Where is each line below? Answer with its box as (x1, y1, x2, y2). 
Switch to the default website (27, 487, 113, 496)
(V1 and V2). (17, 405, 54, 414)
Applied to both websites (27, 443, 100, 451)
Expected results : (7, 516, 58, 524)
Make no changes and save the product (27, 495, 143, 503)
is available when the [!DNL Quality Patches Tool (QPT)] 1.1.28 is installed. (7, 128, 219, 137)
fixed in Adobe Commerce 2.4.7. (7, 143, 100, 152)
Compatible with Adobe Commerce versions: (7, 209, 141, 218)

--- --- ---

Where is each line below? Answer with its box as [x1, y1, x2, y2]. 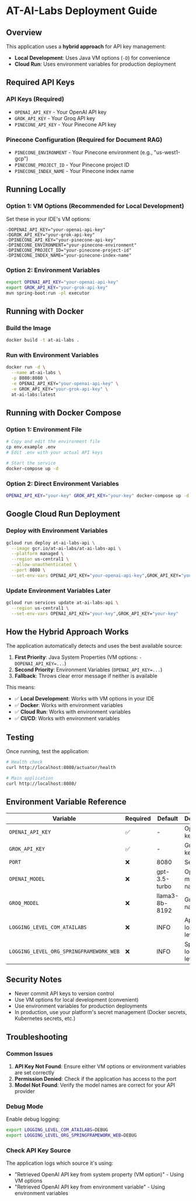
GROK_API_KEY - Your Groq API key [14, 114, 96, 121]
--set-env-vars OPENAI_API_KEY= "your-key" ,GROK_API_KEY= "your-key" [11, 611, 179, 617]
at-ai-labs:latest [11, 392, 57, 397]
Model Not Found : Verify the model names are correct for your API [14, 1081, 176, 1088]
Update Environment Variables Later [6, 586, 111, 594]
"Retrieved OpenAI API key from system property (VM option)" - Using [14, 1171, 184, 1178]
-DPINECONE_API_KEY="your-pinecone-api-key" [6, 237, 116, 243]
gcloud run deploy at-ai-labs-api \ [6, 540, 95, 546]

--- --- ---

> **WORK REQUEST**: Produce a word-for-word copy of everything above from the line holding "y1, x2, y2)." down to the line holding "Compatible with Adobe", with both of those lines kept.

> **SOLUTION FOR THIS PROBLEM**:
Where is each line below? Answer with its box as (x1, y1, x2, y2). 
Switch to the default website (27, 487, 113, 496)
(V1 and V2). (17, 405, 54, 414)
Applied to both websites (27, 443, 100, 451)
Expected results : (7, 516, 58, 524)
Make no changes and save the product (27, 495, 143, 503)
is available when the [!DNL Quality Patches Tool (QPT)] 1.1.28 is installed. (7, 128, 219, 137)
fixed in Adobe Commerce 2.4.7. (7, 143, 100, 152)
Compatible with Adobe Commerce versions: (7, 209, 141, 218)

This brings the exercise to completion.